As promised in last week’s post, this week I will begin to dig into the first of the four areas of Boundaries as I outlined them under the BASE model: Personal Boundaries. In keeping with what is often the natural emergence of things as we begin the conceptualization process, we will begin with ourselves. What are our Personal Boundaries, and how consistently do we recognize and adhere to them? As we consider this key question together, I will offer some guiding questions to help us along in the reflection/discovery process. In part 1, we will examine and interrogate the first two of four aspects of Personal Boundaries: Temporal and Kinetic. Later this week, in part 2, we will dig in to the Cognitive and Interpersonal aspects of Personal Boundaries. Toward the end of each part, I will close with an invitation to engage in some ongoing work over the course of the rest of the week, and also provide resource recommendations where I have them to offer. Without further preamble, let’s begin.

Temporal Personal Boundaries are concerned with how we organize and manage time for ourselves and those around us. Before we can properly understand this, however, it is necessary to better define our own relationship to time. We can begin by simply assessing our level of attunement to the passing of time. Consider your responses to the following questions in the context of not relying on a timepiece: How often are you confidently aware of what time of day it is? To what extent are you able to keep track of the duration of activities in which you engage? For instance, do you frequently feel misaligned, in terms of either mindset or activity/energy level, to the time of day in which you find yourself, whether late morning, mid-afternoon, or early evening? What about the passing of time? If you begin an activity, say sitting down to read a book or getting engrossed in preparing a meal, are you able to stop yourself in the midst of it and accurately assess for how long you have been engaged (in minutes or fractions of an hour, not seconds)? No particular answer is more or less valuable or important, but it is good to have a sense of this for yourself, as it can help you have a more faithful frame of how you personally interact and engage with time in your day to day life.

What about your sense of time as it relates to others? How often do you feel impatient when you are expected, or obliged, to passively observe and/or wait while someone else engages in an activity, whether it be thinking, talking, cooking, working, or getting ready to go out? How do your expectations vary between the time you can patiently allot yourself to do something versus what you can graciously offer to another? You don’t need to answer these questions with judgment. Just take a moment to reflect and see what arises for you in response, possibly jotting a thought or two down, or even taking a more full five to ten minutes to journal on it.

Kinetic Personal Boundaries have to do with our movements and physicality or, worded a simpler way, what activities we do and do not engage in. The central question here pertains to what and who determines the activities in which you do, and do not, engage? This may seem like a very simplistic question, to which the answer can only be some version of one of three major types:

“only I decide what I will do”

“I live to serve and match my actions accordingly”

“it depends.”

The relative valuation given to each of those response types will vary, of course, according to the cultural norms with which you were raised, those that are in place where you currently live, or those you have integrated into your personal worldview. In any case, what matters most is to be mindful and aware of what most often drives you to, or keeps you from, taking action and if those factors change under different circumstances (that do not rise to the level of the extreme – almost everyone’s motivations change in extreme situations).

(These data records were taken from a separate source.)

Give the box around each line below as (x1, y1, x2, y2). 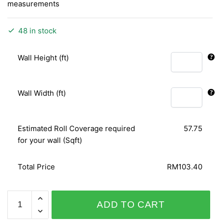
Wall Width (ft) (18, 88, 66, 98)
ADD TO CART (97, 199, 165, 210)
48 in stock (18, 26, 56, 35)
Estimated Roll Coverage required (18, 123, 136, 133)
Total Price (18, 162, 55, 171)
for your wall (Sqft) (18, 135, 82, 145)
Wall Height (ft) (18, 53, 69, 62)
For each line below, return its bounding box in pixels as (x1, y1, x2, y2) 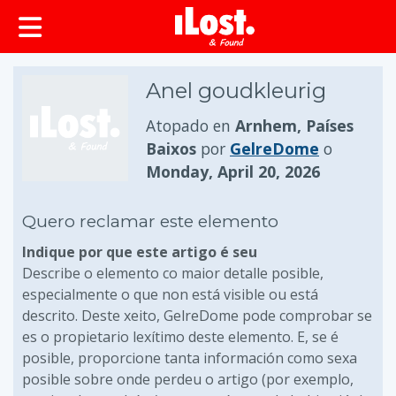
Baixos (146, 138, 196, 159)
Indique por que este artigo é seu (22, 242, 257, 262)
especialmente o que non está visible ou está (22, 285, 318, 304)
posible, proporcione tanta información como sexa (22, 348, 357, 368)
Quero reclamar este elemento (22, 211, 278, 232)
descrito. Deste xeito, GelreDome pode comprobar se (22, 306, 372, 325)
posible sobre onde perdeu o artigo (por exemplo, (22, 369, 354, 389)
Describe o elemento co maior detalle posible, (22, 263, 324, 283)
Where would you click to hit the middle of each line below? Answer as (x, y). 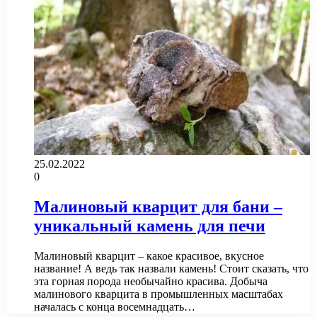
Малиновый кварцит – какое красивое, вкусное (149, 255)
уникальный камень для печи (150, 225)
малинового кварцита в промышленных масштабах (158, 294)
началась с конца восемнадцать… (115, 306)
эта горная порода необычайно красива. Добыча (151, 281)
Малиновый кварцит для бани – (158, 206)
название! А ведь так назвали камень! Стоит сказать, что (171, 268)
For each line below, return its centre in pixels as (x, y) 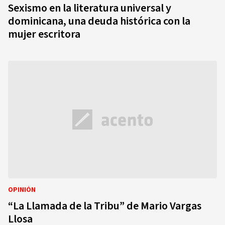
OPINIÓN (22, 190)
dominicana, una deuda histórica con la (99, 21)
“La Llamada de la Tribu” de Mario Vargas (105, 206)
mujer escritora (44, 34)
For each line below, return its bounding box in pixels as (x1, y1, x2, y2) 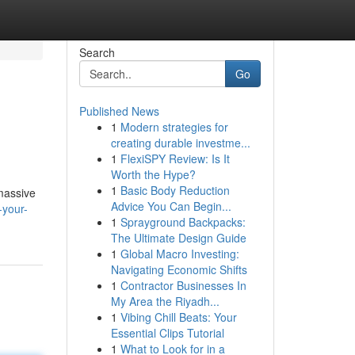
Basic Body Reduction (120, 182, 230, 198)
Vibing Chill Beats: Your (120, 309, 237, 325)
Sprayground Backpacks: (120, 214, 246, 230)
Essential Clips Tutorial (110, 325, 224, 341)
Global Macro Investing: (120, 246, 239, 261)
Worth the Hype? (110, 166, 196, 182)
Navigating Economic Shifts (110, 261, 247, 277)
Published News (78, 103, 159, 119)

The purpose here is to accept that we will struggle to reliably understand and evaluate, much less consciously moderate or modify, our own actions and tendencies unless we understand where they come from. Here you may find it helpful to reflect on things like your activity levels in terms of socializing, down/alone time, physical and mental wellbeing (nutrition, fitness, meditation, sleep, etc.), personal development (reading, journaling, ongoing education), and service to others. Of course, you also need to examine the activities you engage in that are the unhealthy opposites of the favorable ones I have just listed. What routines and/or patterns emerge when you ask these questions? Whatever your answers about the amount and/or quality of activity you engage in any and all of those domains, it is at least as important to understand whether the catalyst for your Kinetic Boundaries comes from within, without, or a mix of both. Spend enough time in honest dialogue with these questions, meditating and/or journaling according to what works best for you, and I am confident that you will have moments of surprise and discovery.

Resource recommendations:

Insight Timer – A freemium meditation and personal improvement app for iOS and Android. Plenty of great free content for beginning and building on meditation and mindfulness practices, and paid courses and additional content to boot!

7-minute workout – A great, free resource for getting your fitness fix, no matter your current fitness level or exercise habits! Shows how to perform all movements, requiring only body weight and some personal drive.

The Miracle Morning – A wonderful book, not free, with ample web resources, by Hal Elrod. This book will help you reconsider the extent to which a lack of time and energy are really what stand between you and pursuing your life goals.

That’s it for today! Be sure to check back for part 2, focusing on Personal Cognitive and Interpersonal Boundaries, in the next few days.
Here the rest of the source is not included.